We tokenized and prepared the sentence column for input into the DistilBERT model:

* The AutoTokenizer from the transformers library, pre-trained for distilbert-base-uncased, was used for tokenization.
* Sentences were tokenized into numerical IDs and attention masks, automatically handling tasks like lowercasing and truncation of sequences longer than the model's maximum length of 512 tokens.
* The tokenization process was applied to the training and testing datasets using the map function, ensuring that the outputs were formatted correctly for the DistilBERT model.
* Dynamic Padding: We used the DataCollatorWithPadding to dynamically pad sequences in each batch to the length of the longest sequence.

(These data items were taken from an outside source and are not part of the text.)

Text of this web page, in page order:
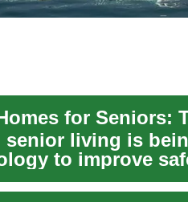
living is
to improve
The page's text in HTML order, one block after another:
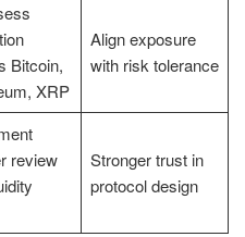
Bitcoin,
XRP
Align exposure
with risk tolerance
review
Stronger trust in
protocol design
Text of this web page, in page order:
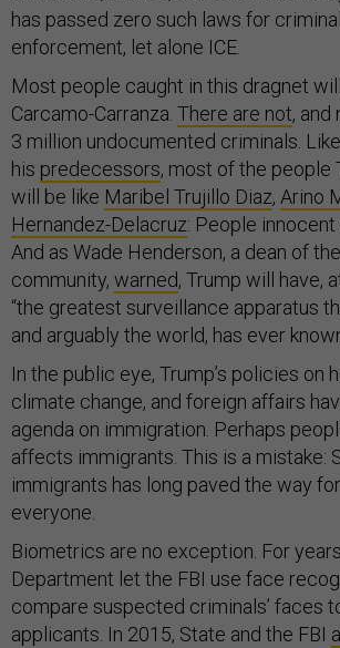
has passed zero such laws for
enforcement, let alone ICE.
Most people caught in this dragnet will
Carcamo-Carranza. There are not, and
3 million undocumented criminals. Like
his predecessors, most of the people
will be like Maribel Trujillo Diaz, Arino
Hernandez-Delacruz: People innocent
And as Wade Henderson, a dean of
community, warned, Trump will have,
“the greatest surveillance apparatus
and arguably the world, has ever
In the public eye, Trump’s policies on
climate change, and foreign affairs
agenda on immigration. Perhaps
affects immigrants. This is a mistake:
immigrants has long paved the way
everyone.
Biometrics are no exception. For
Department let the FBI use face
compare suspected criminals’ faces
applicants. In 2015, State and the FBI
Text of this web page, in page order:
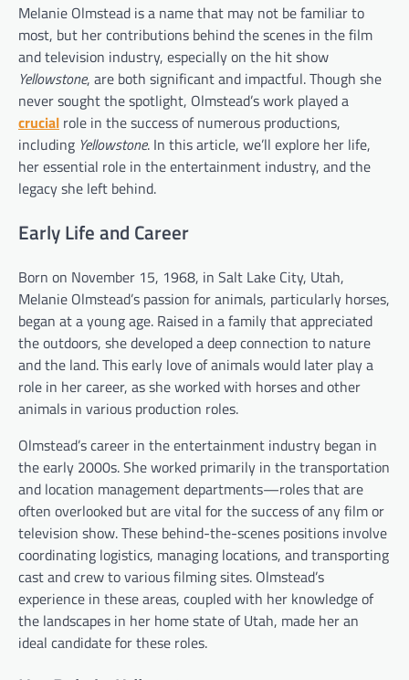
Melanie Olmstead is a name that may not be familiar to
most, but her contributions behind the scenes in the film
and television industry, especially on the hit show
Yellowstone, are both significant and impactful. Though she
never sought the spotlight, Olmstead’s work played a
crucial role in the success of numerous productions,
including Yellowstone. In this article, we’ll explore her life,
her essential role in the entertainment industry, and the
legacy she left behind.
Early Life and Career
Born on November 15, 1968, in Salt Lake City, Utah,
Melanie Olmstead’s passion for animals, particularly horses,
began at a young age. Raised in a family that appreciated
the outdoors, she developed a deep connection to nature
and the land. This early love of animals would later play a
role in her career, as she worked with horses and other
animals in various production roles.
Olmstead’s career in the entertainment industry began in
the early 2000s. She worked primarily in the transportation
and location management departments—roles that are
often overlooked but are vital for the success of any film or
television show. These behind-the-scenes positions involve
coordinating logistics, managing locations, and transporting
cast and crew to various filming sites. Olmstead’s
experience in these areas, coupled with her knowledge of
the landscapes in her home state of Utah, made her an
ideal candidate for these roles.

This ensures efficient batching and compatibility with the TensorFlow framework, without introducing unnecessary computational overhead.

In [5]:
from transformers import AutoTokenizer

tokenizer = AutoTokenizer.from_pretrained("distilbert-base-uncased")

In [6]:
def preprocess_function(examples):
    return tokenizer(examples["sentence"], truncation=True)

In [7]:
tokenized_train = train_ds.map(preprocess_function, batched=True)
tokenized_test = test_ds.map(preprocess_function, batched=True)

Map:   0%|          | 0/14468 [00:00<?, ? examples/s]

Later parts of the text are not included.